Q: Does the virus block production or release of interferon early in infection? A: Yes, it has been shown¹⁷ that Ebola virus protein VP24 inhibits signaling downstream of both interferon alpha/beta and interferon gamma by indirectly impairing the transport of a transcription factor termed STAT1. VP24 is also able to bind STAT1 directly. The resulting suppression of host interferon very early on in the incubation phase is key to the virulence of the virus.

Mutations are occurring but are not changing the characteristics of the Ebola virus

Q: Does infection with one of the viral species confer immunity from other species? A: No, there is no cross-immunity.

Q: How soon do patients test positive? A: About 5 days after exposure, when they develop a fever. At this time patients are highly viremic, which PCR can detect.

Q: Before the virus is detectable in the blood, where is it? A: The liver, endothelial cells, antigen-presenting cells, and adrenal glands.

Q: Do we really need to quarantine ill patients and health care workers returning from Africa, per CDC recommendations? A: We don’t know everything, and some people do make bad decisions, such as traveling while symptomatic. I support a period of observation, although confinement is not reasonable, as it may pose a disincentive to cooperation.
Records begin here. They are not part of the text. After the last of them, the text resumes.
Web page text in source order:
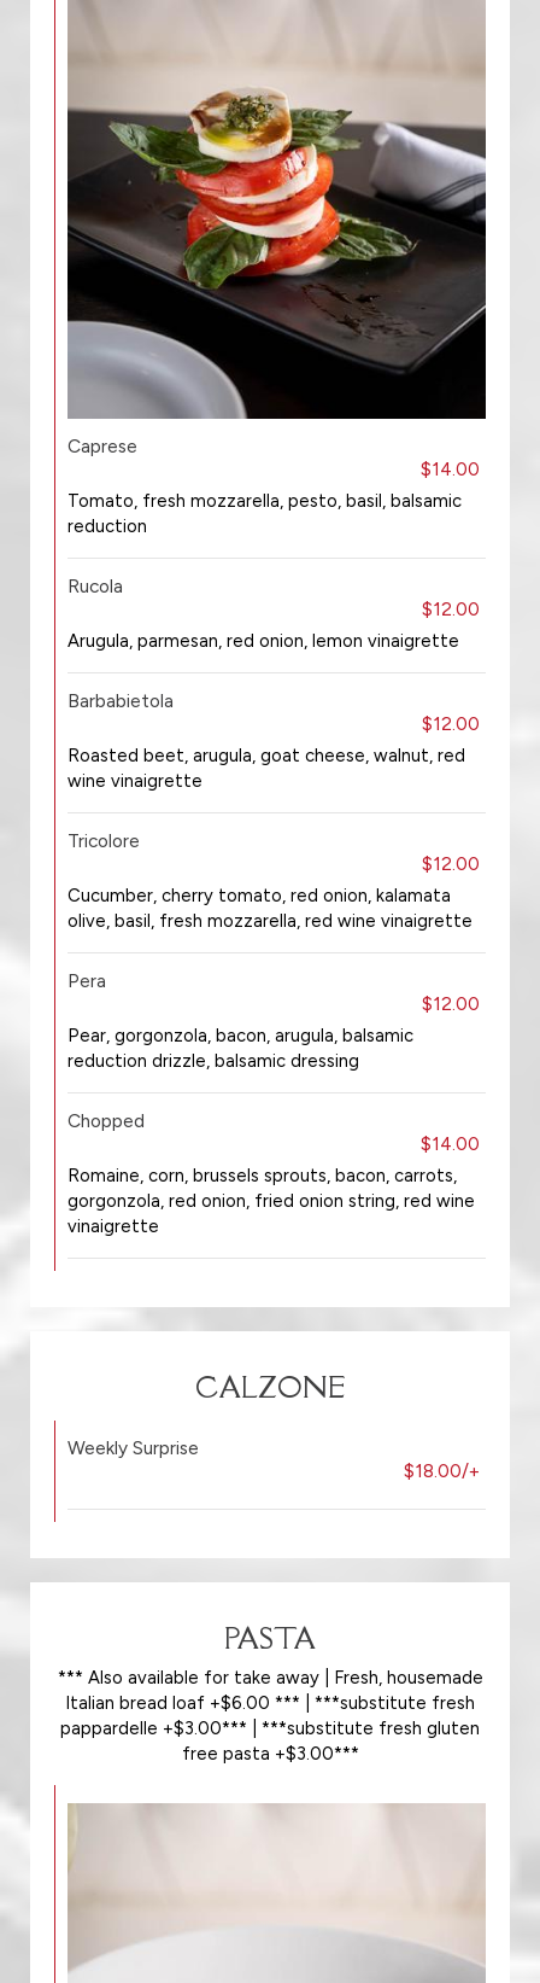
Caprese
$14.00
Tomato, fresh mozzarella, pesto, basil, balsamic
reduction
Rucola
$12.00
Arugula, parmesan, red onion, lemon vinaigrette
Barbabietola
$12.00
Roasted beet, arugula, goat cheese, walnut, red
wine vinaigrette
Tricolore
$12.00
Cucumber, cherry tomato, red onion, kalamata
olive, basil, fresh mozzarella, red wine vinaigrette
Pera
$12.00
Pear, gorgonzola, bacon, arugula, balsamic
reduction drizzle, balsamic dressing
Chopped
$14.00
Romaine, corn, brussels sprouts, bacon, carrots,
gorgonzola, red onion, fried onion string, red wine
vinaigrette
CALZONE
Weekly Surprise
$18.00/+
PASTA
*** Also available for take away | Fresh, housemade
Italian bread loaf +$6.00 *** | ***substitute fresh
pappardelle +$3.00*** | ***substitute fresh gluten
free pasta +$3.00***
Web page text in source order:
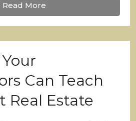
Read More
Can Teach
Real Estate

Q: What is the role of giving plasma from survivors? A: Dr. Kent Brantly (see American citizens infected with Ebola) received the blood of a 14-year-old who survived. We don’t know. It is not proved. It did not result in improvement in animal models.
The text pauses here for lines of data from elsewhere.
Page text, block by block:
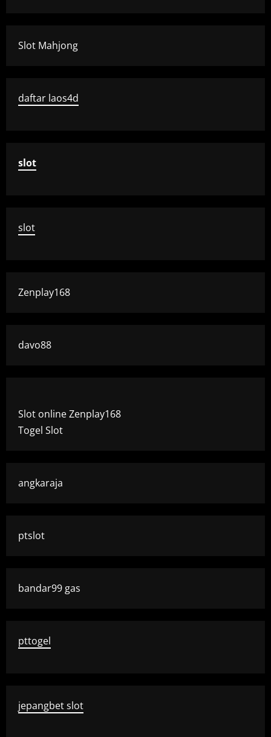
Slot Mahjong
daftar laos4d
slot
slot
Zenplay168
davo88
Slot online Zenplay168
Togel Slot
angkaraja
ptslot
bandar99 gas
pttogel
jepangbet slot
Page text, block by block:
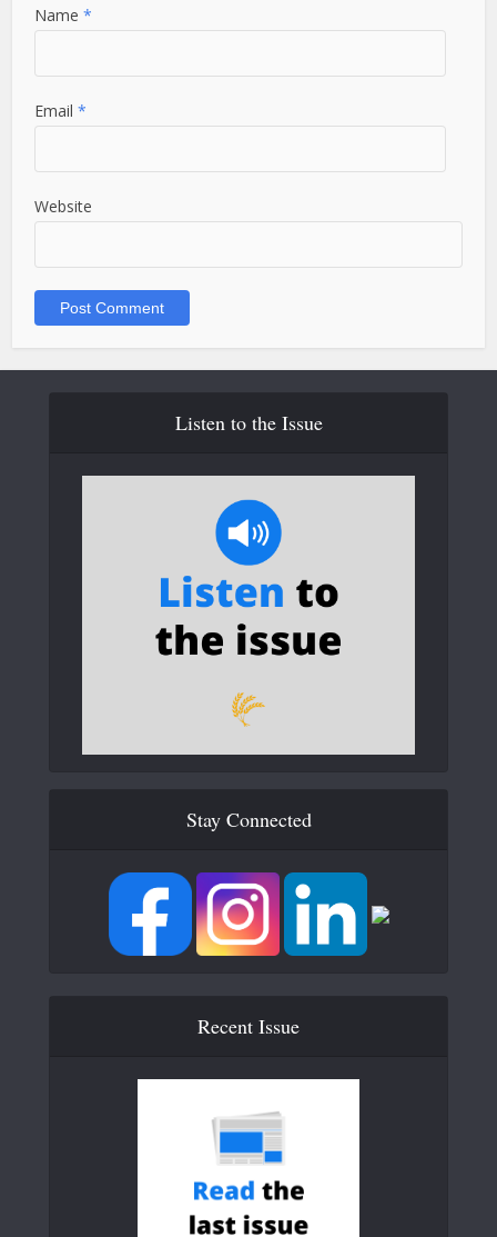
Name*
Email*
Website
Listen to the Issue
Stay Connected
Recent Issue
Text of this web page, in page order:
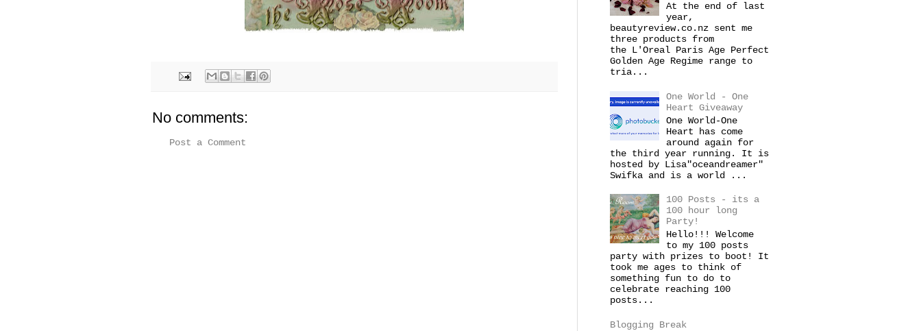
No comments:
Post a Comment
At the end of last
year,
beautyreview.co.nz sent me
three products from
the L'Oreal Paris Age Perfect
Golden Age Regime range to
tria...
One World - One
Heart Giveaway
One World-One
Heart has come
around again for
the third year running. It is
hosted by Lisa"oceandreamer"
Swifka and is a world ...
100 Posts - its a
100 hour long
Party!
Hello!!! Welcome
to my 100 posts
party with prizes to boot! It
took me ages to think of
something fun to do to
celebrate reaching 100
posts...
Blogging Break
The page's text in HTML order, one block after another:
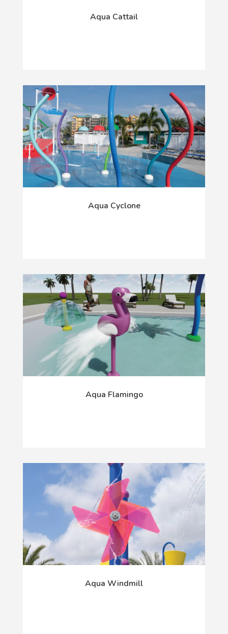
Aqua Cattail
Aqua Cyclone
Aqua Flamingo
Aqua Windmill
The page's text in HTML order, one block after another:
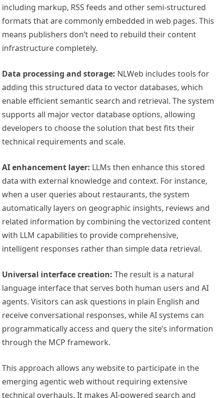
including markup, RSS feeds and other semi-structured
formats that are commonly embedded in web pages. This
means publishers don’t need to rebuild their content
infrastructure completely.
Data processing and storage: NLWeb includes tools for
adding this structured data to vector databases, which
enable efficient semantic search and retrieval. The system
supports all major vector database options, allowing
developers to choose the solution that best fits their
technical requirements and scale.
AI enhancement layer: LLMs then enhance this stored
data with external knowledge and context. For instance,
when a user queries about restaurants, the system
automatically layers on geographic insights, reviews and
related information by combining the vectorized content
with LLM capabilities to provide comprehensive,
intelligent responses rather than simple data retrieval.
Universal interface creation:The result is a natural
language interface that serves both human users and AI
agents. Visitors can ask questions in plain English and
receive conversational responses, while AI systems can
programmatically access and query the site’s information
through the MCP framework.
This approach allows any website to participate in the
emerging agentic web without requiring extensive
technical overhauls. It makes AI-powered search and
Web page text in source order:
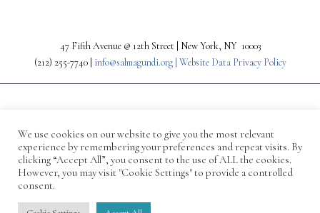
47 Fifth Avenue @ 12th Street | New York, NY 10003
(212) 255-7740 | info@salmagundi.org | Website Data Privacy Policy
© 1871-2026 Salmagundi
We use cookies on our website to give you the most relevant
experience by remembering your preferences and repeat visits. By
clicking “Accept All”, you consent to the use of ALL the cookies.
However, you may visit "Cookie Settings" to provide a controlled
consent.
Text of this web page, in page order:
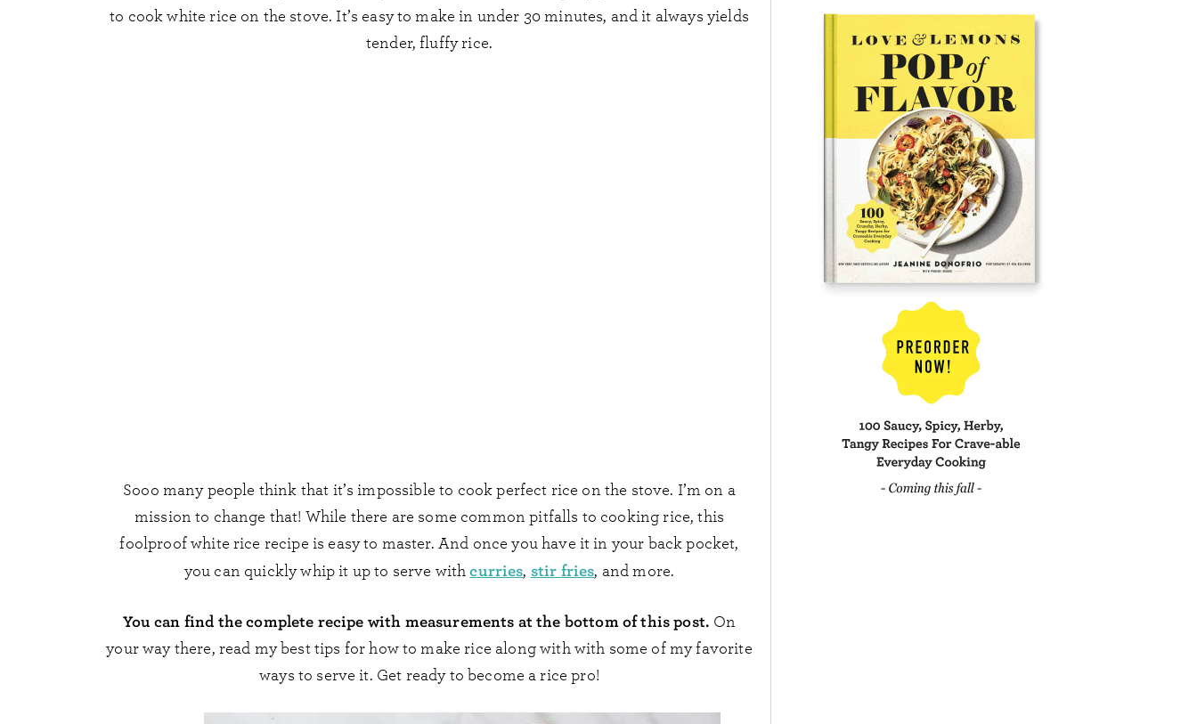
to cook white rice on the stove. It’s easy to make in under 30 minutes, and it always yields
tender, fluffy rice.
Sooo many people think that it’s impossible to cook perfect rice on the stove. I’m on a
mission to change that! While there are some common pitfalls to cooking rice, this
foolproof white rice recipe is easy to master. And once you have it in your back pocket,
you can quickly whip it up to serve withcurries, stir fries, and more.
You can find the complete recipe with measurements at the bottom of this post. On
your way there, read my best tips for how to make rice along with with some of my favorite
ways to serve it. Get ready to become a rice pro!

Q: Is the bleeding caused by a mechanism similar to that in enterohemorrhagic Escherichia coli infection? A: No. That is a bacterial toxin, whereas this is more like disseminated intravascular coagulation, with an intrinsic pathway anticoagulation cascade.

Q: How long does the virus remain viable outside the body? A: In one study,¹⁸ Ebola virus could not be recovered from experimentally contaminated surfaces (plastic, metal or glass) at room temperature. In another in which it was dried onto a surface,¹⁹ Ebola virus survived in the dark for several hours between 20 and 25°C. When dried in tissue culture media onto glass and stored at 4°C, it has survived for over 50 days.

Q: How long does the virus remain in breast milk? A: We know it has been detected 15 days after disease onset and think possibly as late as 28 days from symptom onset.³

Q: How are people actually infected? A: I believe people get the virus on their hands and then touch their face, eyes, or mouth. If you are wearing personal protective equipment, it must occur while doffing the equipment.

Q: Could we increase the sensitivity of the test so that we could detect the virus before the onset of symptoms? A: In theory it may be possible. The virus is somewhere in the body during the incubation period. Perhaps we could sample the right compartment in an enriched mononuclear cell line.

Q: When can patients who recover resume their normal activities? A: After their viral load returns to 0, I would still advise abstaining from unprotected sex and from breastfeeding for a few months. but as for other activities, no special precautions are needed.

Q: Does the virus appear to be mutating at a high rate? A: Looking back to 2004, mutations are occurring, but there is no sign that any of these mutations has contributed to the size of the outbreak by changing the characteristics of the Ebola virus. Can it become aerosolized? It has been suggested that the virus that caused the outbreak separated from those that caused past Ebola outbreaks but does not seem to be affecting the spread or efficacy of experimental drugs and vaccines. So, even though it is an RNA virus and mutations are occurring, no serious changes have emerged.¹⁴

BACK TO OUR PATIENT

The differential diagnosis for the patient described at the beginning of this paper includes travelers’ diarrhea, malaria, typhoid fever, yellow fever, meningococcal disease … and Ebola virus disease, although this is much less likely in view of the epidemiology and incubation period of this disease. When his stool was tested by enzyme immunoassay and culture, it was found to be positive for Campylobacter. He recovered with oral rehydration.